A recent study has revealed that one-third of Canadian adults aged 55 or older are at risk of poor nutrition, potentially leading to an increase in hospital stays, more frequent emergency room visits, and additional consultations with physicians due to potential infections. This investigation, conducted by researchers at the University of Waterloo, assessed data involving over 22,000 adults residing in communities aged 55 and above, sourced from the Canadian Longitudinal Study on Aging. The initial assessments were followed by a monitoring period of up to three years to observe participants’ usage of health services during the previous year.
To determine the nutritional risk of individuals, the research team employed the SCREEN-8 tool, short for Seniors in the Community Risk Evaluation for Eating and Nutrition. Findings from the study indicated that participants who scored higher on the SCREEN-8 during the initial screening—suggesting better nutritional status—were significantly less likely to report overnight hospital stays, visit emergency rooms, or consult a doctor for infections during the three-year follow-up.

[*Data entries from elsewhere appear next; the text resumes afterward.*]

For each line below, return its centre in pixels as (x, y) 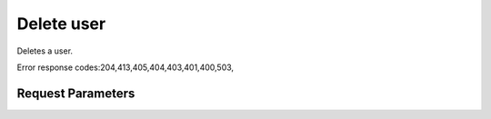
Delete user (61, 24)
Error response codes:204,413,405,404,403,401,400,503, (125, 67)
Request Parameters (76, 93)
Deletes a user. (45, 51)
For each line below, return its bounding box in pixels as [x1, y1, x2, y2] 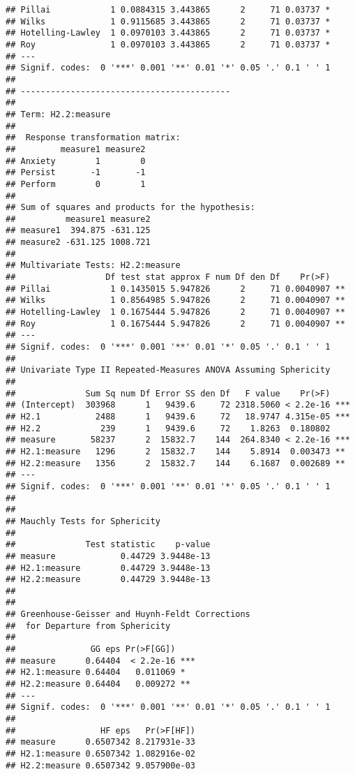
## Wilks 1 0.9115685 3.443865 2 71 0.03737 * [6, 16, 331, 27]
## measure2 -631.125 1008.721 [6, 237, 151, 248]
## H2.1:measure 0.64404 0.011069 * [6, 667, 186, 678]
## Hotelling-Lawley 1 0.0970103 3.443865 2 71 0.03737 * [6, 28, 331, 38]
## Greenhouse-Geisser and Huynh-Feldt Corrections [6, 609, 250, 620]
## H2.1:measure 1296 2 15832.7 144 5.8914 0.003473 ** [6, 446, 345, 456]
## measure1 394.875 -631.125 [6, 225, 151, 236]
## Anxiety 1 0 [6, 156, 146, 166]
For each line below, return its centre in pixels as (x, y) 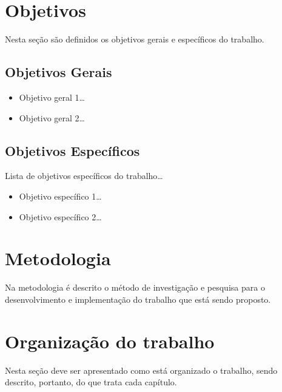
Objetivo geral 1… (52, 97)
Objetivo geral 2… (52, 117)
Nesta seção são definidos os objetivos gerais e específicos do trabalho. (135, 39)
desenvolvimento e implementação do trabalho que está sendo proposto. (138, 299)
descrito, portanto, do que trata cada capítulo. (91, 382)
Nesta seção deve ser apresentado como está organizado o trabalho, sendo (141, 370)
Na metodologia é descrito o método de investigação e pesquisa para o (135, 287)
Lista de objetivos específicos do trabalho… (84, 176)
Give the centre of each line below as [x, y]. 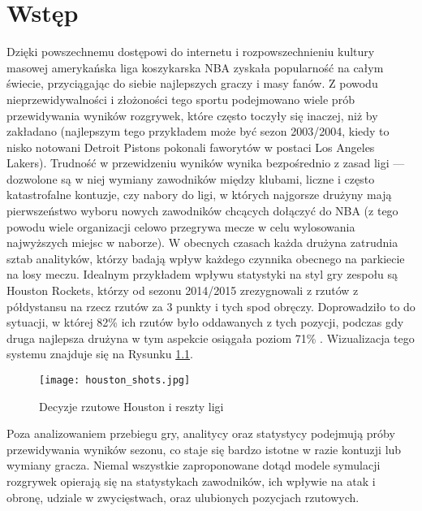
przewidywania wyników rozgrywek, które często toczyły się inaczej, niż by [192, 115]
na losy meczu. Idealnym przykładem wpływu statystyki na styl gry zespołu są [202, 274]
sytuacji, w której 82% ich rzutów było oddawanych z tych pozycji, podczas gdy [205, 322]
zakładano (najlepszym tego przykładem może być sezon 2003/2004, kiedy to [198, 131]
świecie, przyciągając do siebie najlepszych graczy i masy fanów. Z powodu [192, 83]
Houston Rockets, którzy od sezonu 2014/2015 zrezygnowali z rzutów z [183, 290]
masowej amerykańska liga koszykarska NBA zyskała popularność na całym [195, 67]
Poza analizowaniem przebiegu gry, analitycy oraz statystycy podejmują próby [201, 433]
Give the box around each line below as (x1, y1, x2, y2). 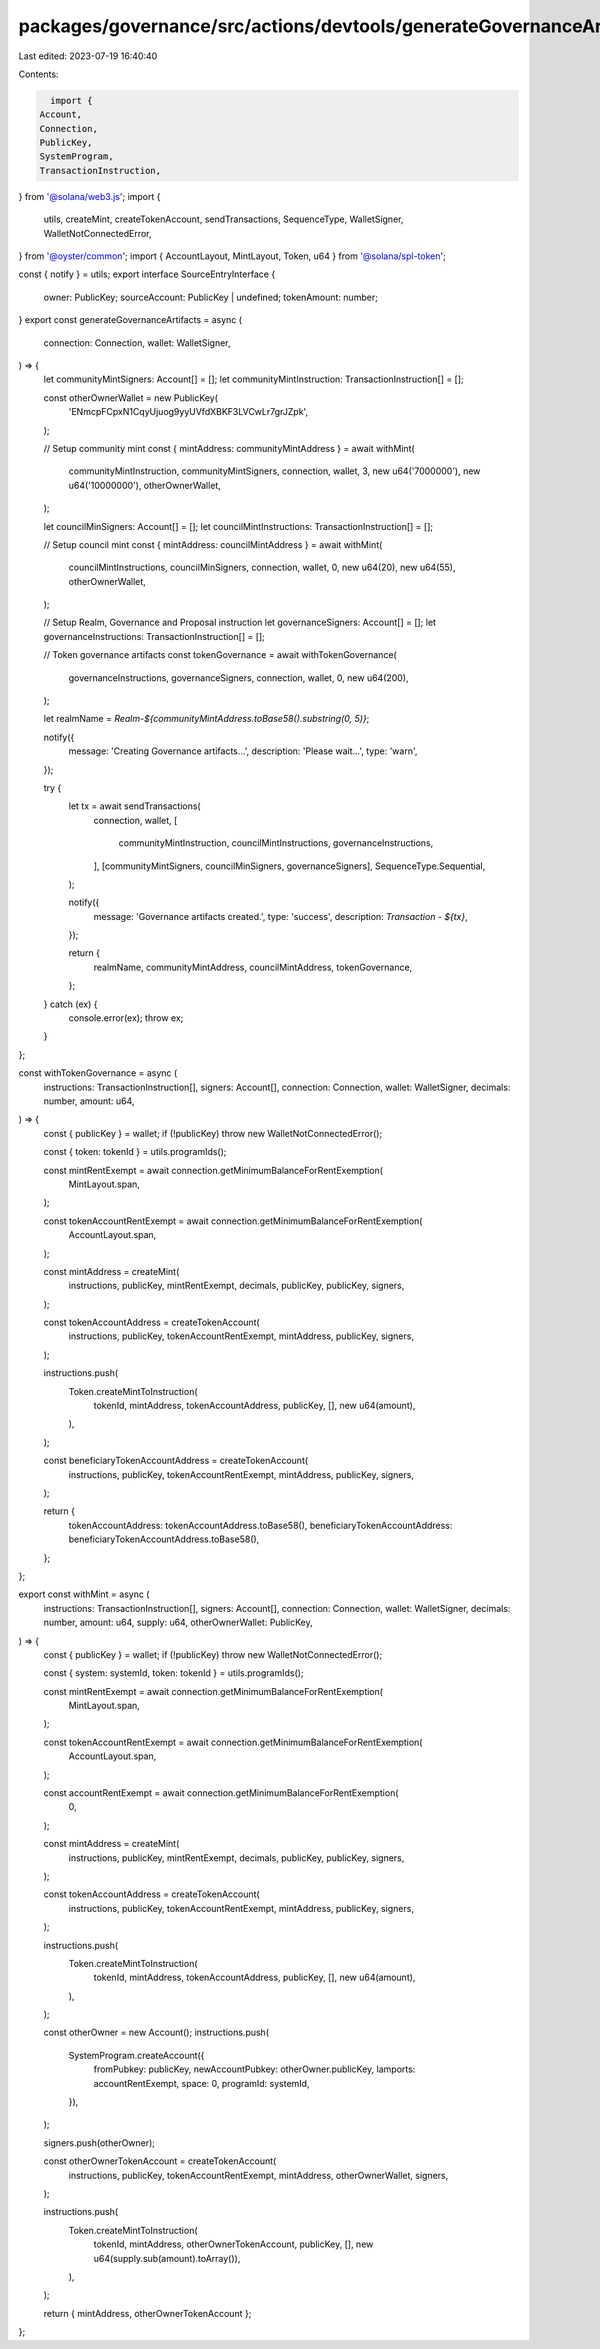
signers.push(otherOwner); (43, 2136, 155, 2149)
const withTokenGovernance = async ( (18, 1067, 178, 1079)
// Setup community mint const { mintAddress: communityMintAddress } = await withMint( (43, 442, 415, 454)
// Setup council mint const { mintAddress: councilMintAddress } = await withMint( (43, 538, 383, 550)
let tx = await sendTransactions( (68, 800, 201, 812)
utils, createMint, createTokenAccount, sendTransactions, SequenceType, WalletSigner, (43, 213, 404, 225)
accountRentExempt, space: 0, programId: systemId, (93, 2077, 310, 2089)
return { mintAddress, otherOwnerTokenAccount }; (43, 2307, 252, 2319)
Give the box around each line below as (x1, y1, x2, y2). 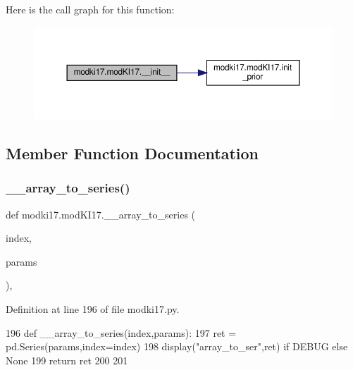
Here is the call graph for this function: (6, 2, 175, 16)
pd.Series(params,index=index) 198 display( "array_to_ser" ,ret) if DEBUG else (6, 339, 348, 354)
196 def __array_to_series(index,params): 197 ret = (6, 325, 237, 340)
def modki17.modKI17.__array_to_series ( (6, 206, 196, 221)
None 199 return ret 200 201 (6, 352, 128, 367)
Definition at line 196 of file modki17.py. (6, 302, 180, 316)
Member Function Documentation (6, 142, 259, 164)
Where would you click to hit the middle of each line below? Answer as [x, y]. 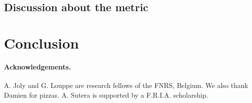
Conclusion [42, 43]
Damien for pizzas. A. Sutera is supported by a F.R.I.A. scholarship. [106, 94]
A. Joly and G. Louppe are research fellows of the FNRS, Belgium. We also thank [126, 85]
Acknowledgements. [37, 66]
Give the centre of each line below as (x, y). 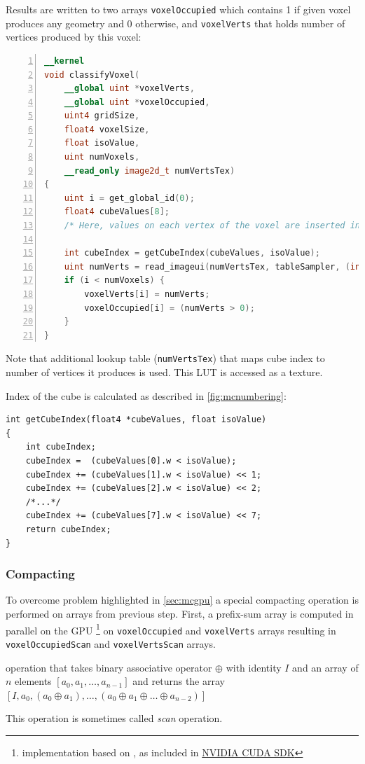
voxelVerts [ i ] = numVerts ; (147, 294)
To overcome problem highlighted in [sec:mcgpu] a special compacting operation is (182, 600)
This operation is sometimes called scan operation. (114, 718)
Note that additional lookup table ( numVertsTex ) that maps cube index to (165, 358)
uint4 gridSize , (102, 116)
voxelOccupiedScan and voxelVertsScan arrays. (111, 643)
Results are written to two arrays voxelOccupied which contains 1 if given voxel (178, 9)
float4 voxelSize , (107, 129)
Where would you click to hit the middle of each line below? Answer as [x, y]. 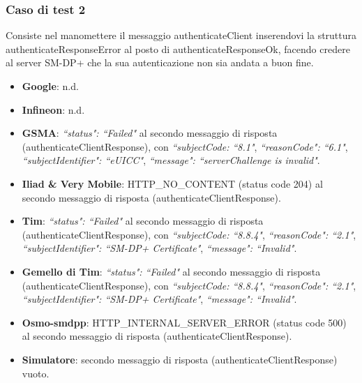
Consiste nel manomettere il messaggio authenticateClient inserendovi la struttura [181, 35]
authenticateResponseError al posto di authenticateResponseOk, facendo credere [178, 48]
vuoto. [36, 373]
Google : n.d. [50, 86]
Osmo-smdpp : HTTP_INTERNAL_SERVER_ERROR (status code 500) [184, 322]
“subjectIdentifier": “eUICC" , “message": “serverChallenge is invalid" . [171, 160]
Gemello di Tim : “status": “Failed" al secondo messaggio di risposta [171, 271]
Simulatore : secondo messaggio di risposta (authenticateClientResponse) [180, 359]
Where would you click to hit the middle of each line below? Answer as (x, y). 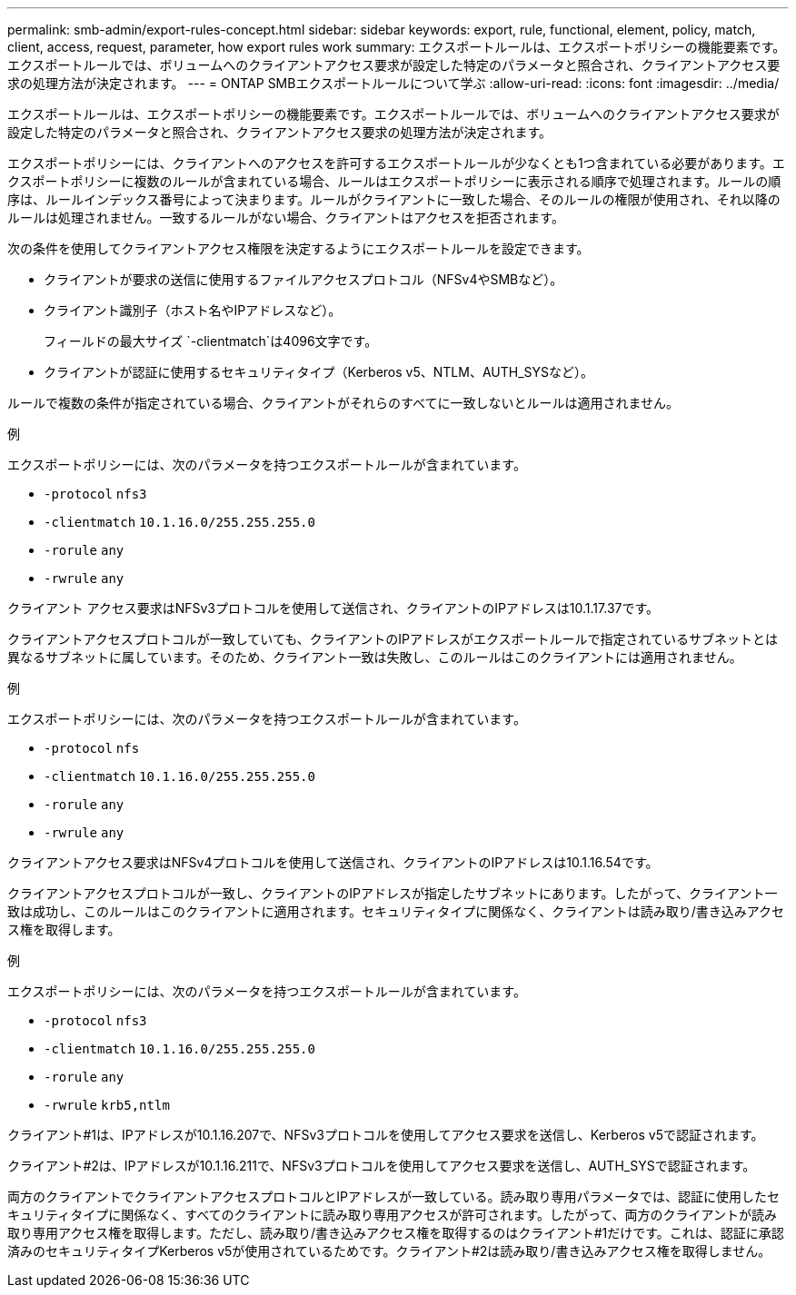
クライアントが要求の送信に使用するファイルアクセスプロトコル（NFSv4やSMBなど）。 (303, 279)
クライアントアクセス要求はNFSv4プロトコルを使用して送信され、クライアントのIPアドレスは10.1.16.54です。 (333, 862)
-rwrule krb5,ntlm (107, 1105)
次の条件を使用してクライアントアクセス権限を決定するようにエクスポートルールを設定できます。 (298, 248)
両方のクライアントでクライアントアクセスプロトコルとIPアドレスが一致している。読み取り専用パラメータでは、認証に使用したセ (394, 1196)
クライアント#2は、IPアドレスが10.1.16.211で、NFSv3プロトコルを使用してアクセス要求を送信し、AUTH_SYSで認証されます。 (382, 1166)
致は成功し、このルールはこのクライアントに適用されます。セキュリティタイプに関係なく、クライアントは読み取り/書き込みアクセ (396, 911)
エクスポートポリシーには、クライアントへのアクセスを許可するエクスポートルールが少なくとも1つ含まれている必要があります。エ (396, 163)

Dr. Heather Keller, a professor in the Department of Kinesiology and Health Sciences and the Schlegel Research Chair in Nutrition and Aging, commented on the significance of these findings. She explained that although the results might seem intuitive, they underscore the importance of a simple, cost-effective tool that could significantly enhance healthcare outcomes and reduce associated costs. Dr. Keller advocates integrating SCREEN-8 into routine primary care practice, noting that it is also suitable for self-administration at home.
The issue of nutritional risk among older adults, particularly those living in community settings, is critical as it often precedes malnutrition. The SCREEN-8 questionnaire covers various topics, including changes in weight, appetite, challenges related to eating (such as choking or difficulty swallowing), meal preparation habits, and consuming fruits, vegetables, and fluids. These areas are vital for maintaining good health and preventing further complications.
The demographic profile of the study sample was balanced in terms of gender, with an average participant age of around 66 years. Most participants lived with a partner, and two-thirds held post-secondary degrees. However, the study acknowledged a limitation in its demographic scope, as the sample predominantly consisted of highly educated, white individuals, thus not fully representing the broader Canadian population. Dr. Keller emphasized the utility of identifying individuals at nutritional risk, as it allows for modifying behaviours to prevent adverse health outcomes. She also highlighted the need for further research to explore how healthcare providers can effectively triage and offer education, programming, and services to mitigate high-risk cases.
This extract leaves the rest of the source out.